=== Begin Enclosure ===

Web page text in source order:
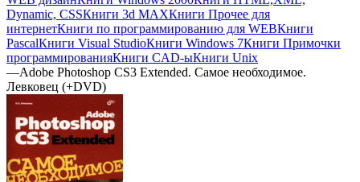
Dynamic, CSSКниги 3d MAXКниги Прочее для
интернетКниги по программированию для WEBКниги
PascalКниги Visual StudioКниги Windows 7Книги Примочки
программированияКниги CAD-ыКниги Unix
—Adobe Photoshop CS3 Extended. Самое необходимое.
Левковец (+DVD)
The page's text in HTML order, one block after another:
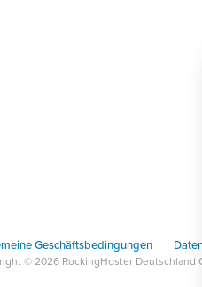
Geschäftsbedingungen
© 2026 RockingHoster Deutschland
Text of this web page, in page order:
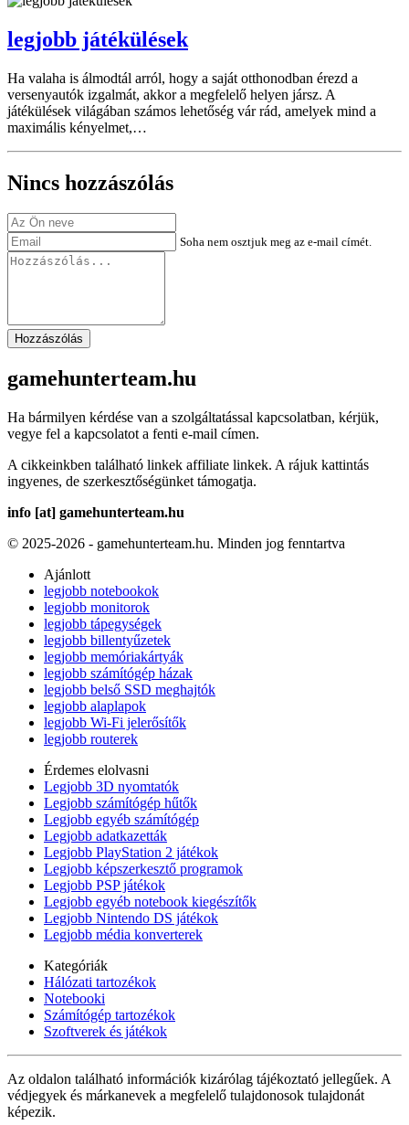
legjobb játékülések
Ha valaha is álmodtál arról, hogy a saját otthonodban érezd a
versenyautók izgalmát, akkor a megfelelő helyen jársz. A
játékülések világában számos lehetőség vár rád, amelyek mind a
maximális kényelmet,…
Nincs hozzászólás
Soha nem osztjuk meg az e-mail címét.
Hozzászólás
gamehunterteam.hu
Ha bármilyen kérdése van a szolgáltatással kapcsolatban, kérjük,
vegye fel a kapcsolatot a fenti e-mail címen.
A cikkeinkben található linkek affiliate linkek. A rájuk kattintás
ingyenes, de szerkesztőségünket támogatja.
info [at] gamehunterteam.hu
© 2025-2026 - gamehunterteam.hu. Minden jog fenntartva
Ajánlott
legjobb notebookok
legjobb monitorok
legjobb tápegységek
legjobb billentyűzetek
legjobb memóriakártyák
legjobb számítógép házak
legjobb belső SSD meghajtók
legjobb alaplapok
legjobb Wi-Fi jelerősítők
legjobb routerek
Érdemes elolvasni
Legjobb 3D nyomtatók
Legjobb számítógép hűtők
Legjobb egyéb számítógép
Legjobb adatkazetták
Legjobb PlayStation 2 játékok
Legjobb képszerkesztő programok
Legjobb PSP játékok
Legjobb egyéb notebook kiegészítők
Legjobb Nintendo DS játékok
Legjobb média konverterek
Kategóriák
Hálózati tartozékok
Notebooki
Számítógép tartozékok
Szoftverek és játékok
Az oldalon található információk kizárólag tájékoztató jellegűek. A
védjegyek és márkanevek a megfelelő tulajdonosok tulajdonát
képezik.
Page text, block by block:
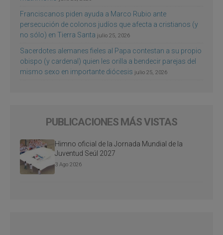
Franciscanos piden ayuda a Marco Rubio ante
persecución de colonos judíos que afecta a cristianos (y
no sólo) en Tierra Santa julio 25, 2026
Sacerdotes alemanes fieles al Papa contestan a su propio
obispo (y cardenal) quien les orilla a bendecir parejas del
mismo sexo en importante diócesis julio 25, 2026
PUBLICACIONES MÁS VISTAS
Himno oficial de la Jornada Mundial de la
Juventud Seúl 2027
3 Ago 2026
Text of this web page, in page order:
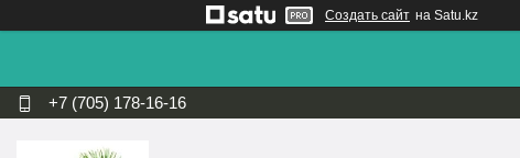
Создать сайт на Satu.kz
+7 (705) 178-16-16
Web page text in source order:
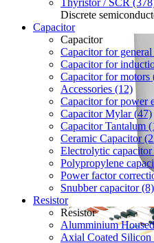
Thyristor / SCR
Discrete
Capacitor
Capacitor
Capacitor for general
Capacitor for
Capacitor for motors
Accessories (12)
Capacitor for power
Capacitor Mylar (47)
Capacitor Tantalum
Ceramic Capacitor
Electrolytic
Polypropylene
Power factor
Snubber capacitor (8)
Resistor
Resistor
Alumminium
Axial Coated Silicon
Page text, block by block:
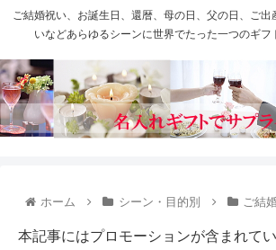
ご結婚祝い、お誕生日、還暦、母の日、父の日、ご
いなどあらゆるシーンに世界でたった一つのギフ
ホーム シーン・目的別 ご結
本記事にはプロモーションが含まれて
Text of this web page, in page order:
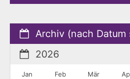
Archiv (nach
2026
Jan Feb Mär
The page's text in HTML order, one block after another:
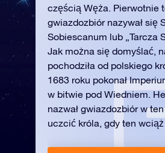
częścią Węża. Pierwotnie
gwiazdozbiór nazywał się
Sobiescanum lub „Tarcza
Jak można się domyślać,
pochodziła od polskiego
1683 roku pokonał
w bitwie pod Wiedniem.
nazwał gwiazdozbiór w
uczcić króla, gdy ten wciąż
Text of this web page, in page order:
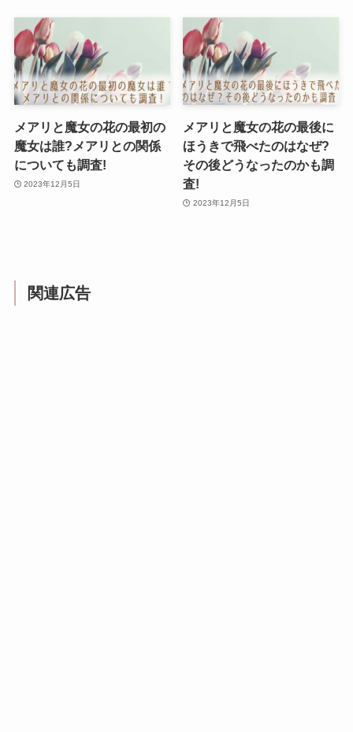
メアリと魔女の花の最初の
魔女は誰?メアリとの関係
についても調査!
2023年12月5日
メアリと魔女の花の最後に
ほうきで飛べたのはなぜ?
その後どうなったのかも調
査!
2023年12月5日
関連広告
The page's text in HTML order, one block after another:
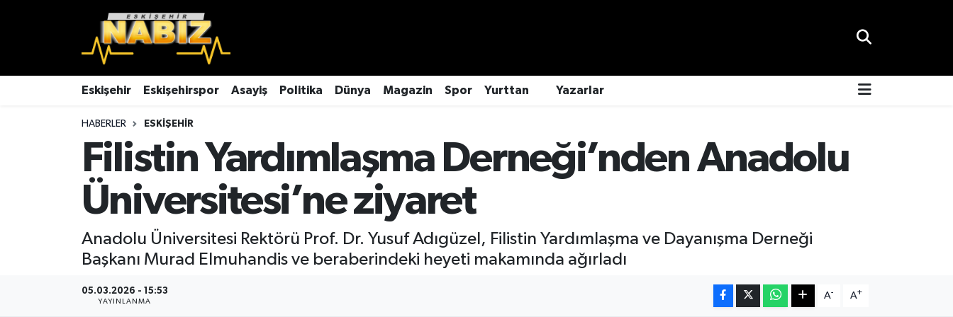
Eskişehir Eskişehirspor Asayiş Politika Dünya Magazin Spor Yurttan Yazarlar
HABERLER ESKIŞEHIR
Filistin Yardımlaşma Derneği’nden Anadolu
Üniversitesi’ne ziyaret
Anadolu Üniversitesi Rektörü Prof. Dr. Yusuf Adıgüzel, Filistin Yardımlaşma ve Dayanışma Derneği
Başkanı Murad Elmuhandis ve beraberindeki heyeti makamında ağırladı
05.03.2026 - 15:53
YAYINLANMA
A- A+
Eskişehir
Eskişehirspor
Eskişehir Hava Durumu
Eskişehir Trafik Yoğunluk Haritası
TFF 3.Lig 4.Grup Puan Durumu ve Fikstür
Tüm Manşetler
Son Dakika Haberleri
Haber Arşivi
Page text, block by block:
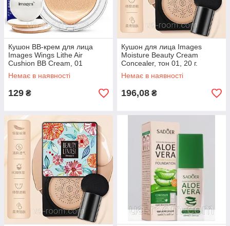
Кушон BB-крем для лица
Images Wings Lithe Air
Cushion BB Cream, 01
Natural, 15 г.
Немає в наявності
129 ₴
Кушон для лица Images
Moisture Beauty Cream
Concealer, тон 01, 20 г.
Немає в наявності
196,08 ₴
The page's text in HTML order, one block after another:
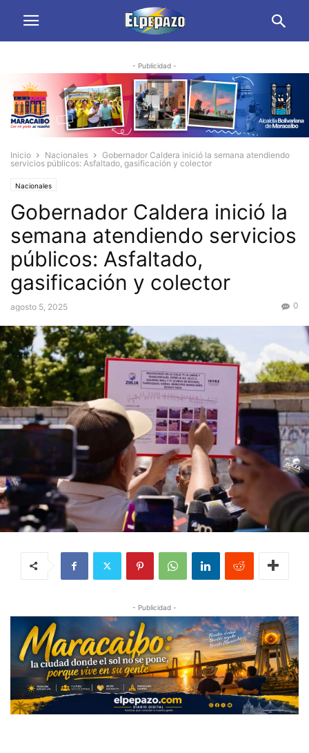
- Publicidad -
Inicio Nacionales
Gobernador Caldera inició la semana atendiendo
servicios públicos: Asfaltado, gasificación y colector
Nacionales
Gobernador Caldera inició la
semana atendiendo servicios
públicos: Asfaltado,
gasificación y colector
agosto 5, 2025 0
- Publicidad -
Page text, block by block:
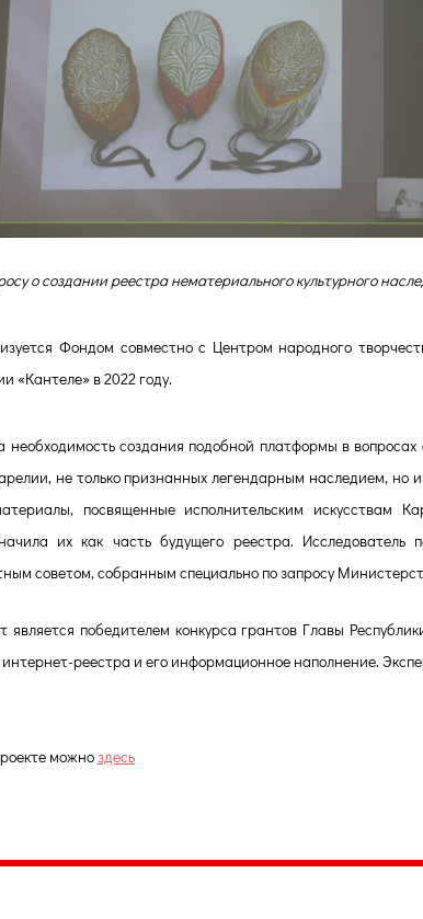
о создании реестра нематериального культурного
Фондом совместно с Центром народного
«Кантеле» в 2022 году.
необходимость создания подобной платформы в
не только признанных легендарным наследием, но
посвященные исполнительским искусствам
их как часть будущего реестра.
советом, собранным специально по запросу
является победителем конкурса грантов Главы
реестра и его информационное наполнение.
можноздесь
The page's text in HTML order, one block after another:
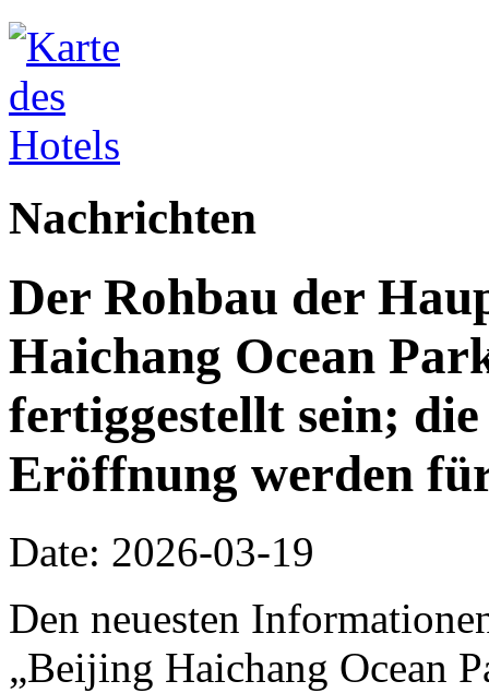
Nachrichten
Der Rohbau der
Haichang Ocean
fertiggestellt sein;
Eröffnung werden
Date: 2026-03-19
Den neuesten
„Beijing Haichang Ocean
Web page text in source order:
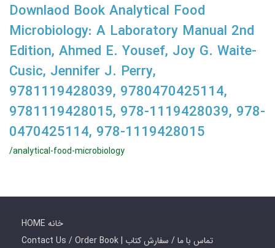
Downlaod Book Analytical Food
Microbiology: A Laboratory Manual 2nd
Edition, Ahmed E. Yousef, Joy G. Waite-
Cusic, Jennifer J. Perry,
9781119428039, 9780470425114,
9781119428015, 978-1119428039, 978-
0470425114, 978-1119428015
/analytical-food-microbiology
HOME خانه
Contact Us / Order Book | تماس با ما / سفارش کتاب
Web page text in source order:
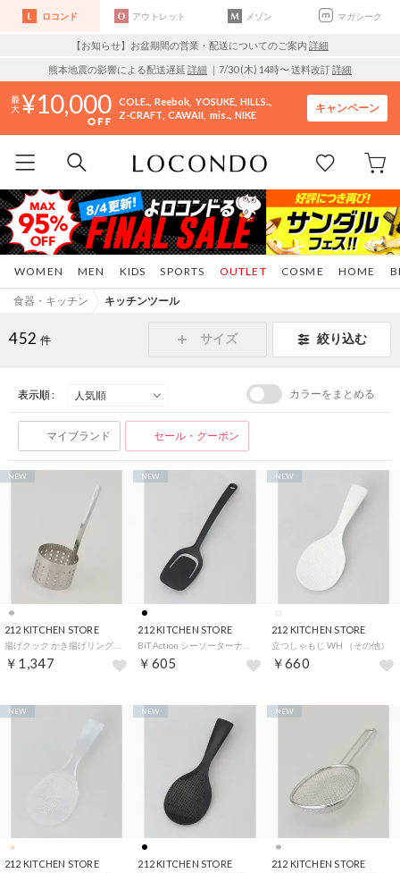
ロコンド アウトレット メゾン マガシーク
【お知らせ】お盆期間の営業・配送についてのご案内 詳細
熊本地震の影響による配送遅延 詳細 ｜7/30 (木) 14時〜 送料改訂詳細
10,000 COLE.. Reebok YOSUKE HILLS..
Z-CRAFT CAWAII mis.. NIKE
キャンペーン
WOMEN MEN KIDS SPORTS COSME HOME
OUTLET
食器・キッチン キッチンツール
452 件 サイズ 絞り込む
表示順 : カラーをまとめる
マイブランド セール・クーポン
212 KITCHEN STORE
￥1,347
NEW
212 KITCHEN STORE
￥605
NEW
212 KITCHEN STORE
立つしゃもじ WH （その他）
￥660
NEW
212 KITCHEN STORE
NEW
212 KITCHEN STORE
NEW
212 KITCHEN STORE
NEW
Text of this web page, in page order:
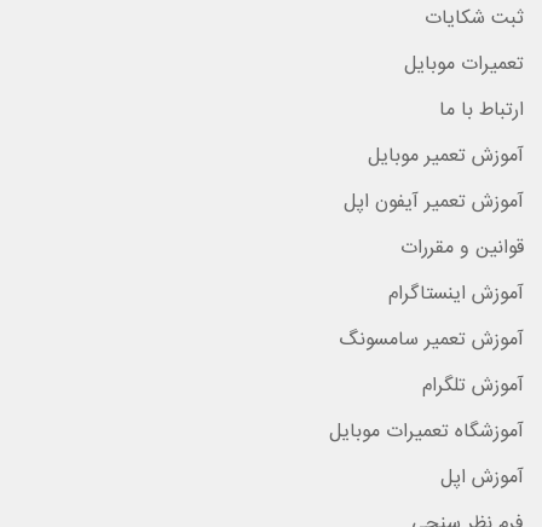
ثبت شکایات
تعمیرات موبایل
ارتباط با ما
آموزش تعمیر موبایل
آموزش تعمیر آیفون اپل
قوانین و مقررات
آموزش اینستاگرام
آموزش تعمیر سامسونگ
آموزش تلگرام
آموزشگاه تعمیرات موبایل
آموزش اپل
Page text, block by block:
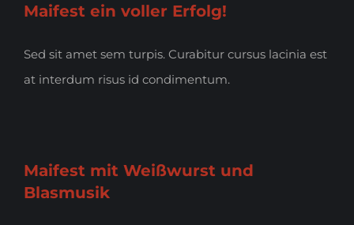
Maifest ein voller Erfolg!
Sed sit amet sem turpis. Curabitur cursus lacinia est
at interdum risus id condimentum.
Maifest mit Weißwurst und
Blasmusik
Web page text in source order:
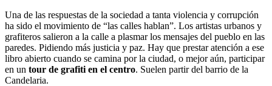
Una de las respuestas de la sociedad a tanta violencia y corrupción
ha sido el movimiento de “las calles hablan”. Los artistas urbanos y
grafiteros salieron a la calle a plasmar los mensajes del pueblo en las
paredes. Pidiendo más justicia y paz. Hay que prestar atención a ese
libro abierto cuando se camina por la ciudad, o mejor aún, participar
en un tour de grafiti en el centro. Suelen partir del barrio de la
Candelaria.
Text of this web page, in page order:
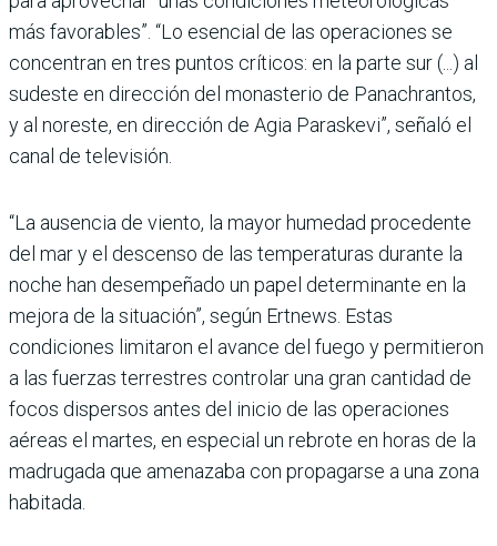
más favorables”. “Lo esencial de las operaciones se
concentran en tres puntos críticos: en la parte sur (...) al
sudeste en dirección del monasterio de Panachrantos,
y al noreste, en dirección de Agia Paraskevi”, señaló el
canal de televisión.
“La ausencia de viento, la mayor humedad procedente
del mar y el descenso de las temperaturas durante la
noche han desempeñado un papel determinante en la
mejora de la situación”, según Ertnews. Estas
condiciones limitaron el avance del fuego y permitieron
a las fuerzas terrestres controlar una gran cantidad de
focos dispersos antes del inicio de las operaciones
aéreas el martes, en especial un rebrote en horas de la
madrugada que amenazaba con propagarse a una zona
habitada.
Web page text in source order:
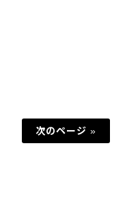
次のページ »
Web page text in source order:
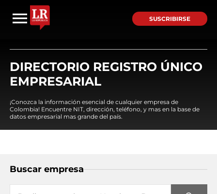
SUSCRIBIRSE
DIRECTORIO REGISTRO ÚNICO
EMPRESARIAL
¡Conozca la información esencial de cualquier empresa de
Colombia! Encuentre NIT, dirección, teléfono, y mas en la base de
datos empresarial mas grande del país.
Buscar empresa
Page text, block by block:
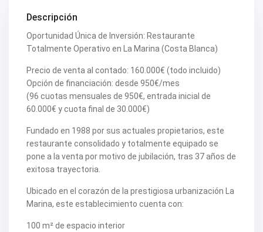
V2077
V2096
V2100
V2109
V2111
V2116
V2117
V2120
V2125
V2127
V2139
V2148
V2156
V2160
V2161
V2165
Descripción
Oportunidad Única de Inversión: Restaurante
Totalmente Operativo en La Marina (Costa Blanca)
Precio de venta al contado: 160.000€ (todo incluido)
Opción de financiación: desde 950€/mes
(96 cuotas mensuales de 950€, entrada inicial de
60.000€ y cuota final de 30.000€)
Fundado en 1988 por sus actuales propietarios, este
restaurante consolidado y totalmente equipado se
pone a la venta por motivo de jubilación, tras 37 años de
exitosa trayectoria.
Ubicado en el corazón de la prestigiosa urbanización La
Marina, este establecimiento cuenta con:
100 m² de espacio interior
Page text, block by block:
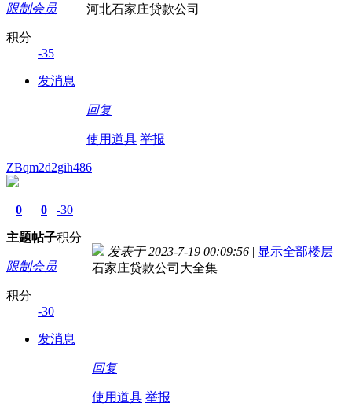
限制会员
积分
-35
发消息
河北石家庄贷款公司
回复
使用道具 举报
ZBqm2d2gih486
0
主题
0
帖子
-30
积分
限制会员
积分
-30
发消息
发表于 2023-7-19 00:09:56 | 显示全部楼层
石家庄贷款公司大全集
回复
使用道具 举报
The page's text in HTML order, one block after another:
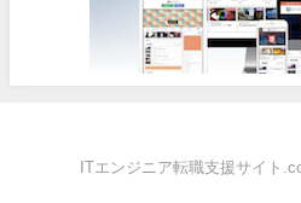
ITエンジニア転職支援サイト
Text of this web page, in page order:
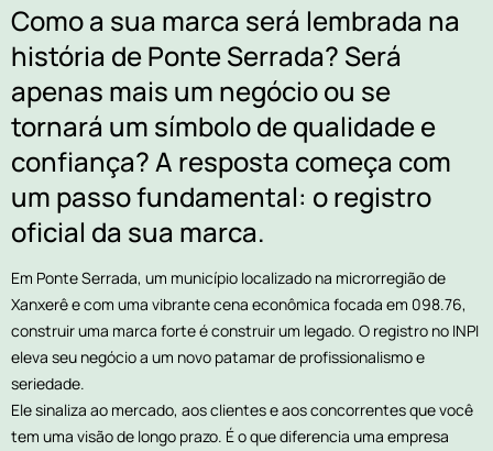
Como a sua marca será lembrada na
história de Ponte Serrada? Será
apenas mais um negócio ou se
tornará um símbolo de qualidade e
confiança? A resposta começa com
um passo fundamental: o registro
oficial da sua marca.
Em Ponte Serrada, um município localizado na microrregião de
Xanxerê e com uma vibrante cena econômica focada em 098.76,
construir uma marca forte é construir um legado. O registro no INPI
eleva seu negócio a um novo patamar de profissionalismo e
seriedade.
Ele sinaliza ao mercado, aos clientes e aos concorrentes que você
tem uma visão de longo prazo. É o que diferencia uma empresa
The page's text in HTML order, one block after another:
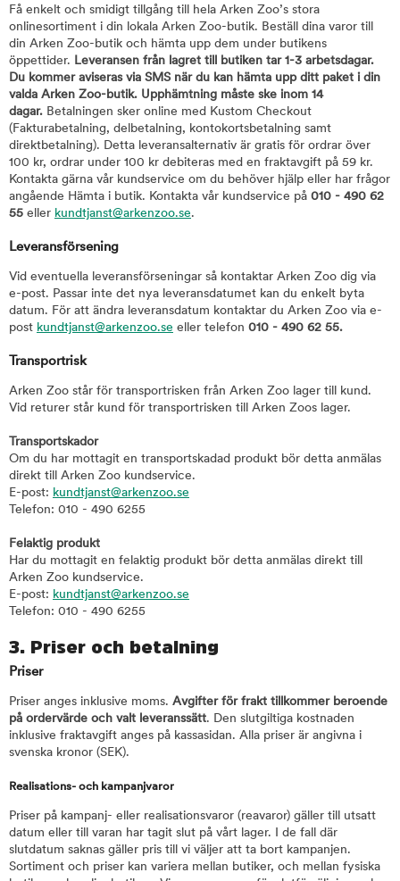
Få enkelt och smidigt tillgång till hela Arken Zoo’s stora
onlinesortiment i din lokala Arken Zoo-butik. Beställ dina varor till
din Arken Zoo-butik och hämta upp dem under butikens
öppettider. Leveransen från lagret till butiken tar 1-3 arbetsdagar.
Du kommer aviseras via SMS när du kan hämta upp ditt paket i din
valda Arken Zoo-butik. Upphämtning måste ske inom 14
dagar. Betalningen sker online med Kustom Checkout
(Fakturabetalning, delbetalning, kontokortsbetalning samt
direktbetalning). Detta leveransalternativ är gratis för ordrar över
100 kr, ordrar under 100 kr debiteras med en fraktavgift på 59 kr.
Kontakta gärna vår kundservice om du behöver hjälp eller har frågor
angående Hämta i butik. Kontakta vår kundservice på 010 - 490 62
55 eller kundtjanst@arkenzoo.se.
Leveransförsening
Vid eventuella leveransförseningar så kontaktar Arken Zoo dig via
e-post. Passar inte det nya leveransdatumet kan du enkelt byta
datum. För att ändra leveransdatum kontaktar du Arken Zoo via e-
post kundtjanst@arkenzoo.se eller telefon 010 - 490 62 55.
Transportrisk
Arken Zoo står för transportrisken från Arken Zoo lager till kund.
Vid returer står kund för transportrisken till Arken Zoos lager.
Transportskador
Om du har mottagit en transportskadad produkt bör detta anmälas
direkt till Arken Zoo kundservice.
E-post: kundtjanst@arkenzoo.se
Telefon: 010 - 490 6255
Felaktig produkt
Har du mottagit en felaktig produkt bör detta anmälas direkt till
Arken Zoo kundservice.
E-post: kundtjanst@arkenzoo.se
Telefon: 010 - 490 6255
3. Priser och betalning
Priser
Priser anges inklusive moms. Avgifter för frakt tillkommer beroende
på ordervärde och valt leveranssätt. Den slutgiltiga kostnaden
inklusive fraktavgift anges på kassasidan. Alla priser är angivna i
svenska kronor (SEK).
Realisations- och kampanjvaror
Priser på kampanj- eller realisationsvaror (reavaror) gäller till utsatt
datum eller till varan har tagit slut på vårt lager. I de fall där
slutdatum saknas gäller pris till vi väljer att ta bort kampanjen.
Sortiment och priser kan variera mellan butiker, och mellan fysiska

=== End Enclosure ===

TASK DESCRIPTION:
Go through the lines above. Select every one that has the string "operaciones".

ANSWER BOX:
más favorables”. “Lo esencial de las operaciones se
focos dispersos antes del inicio de las operaciones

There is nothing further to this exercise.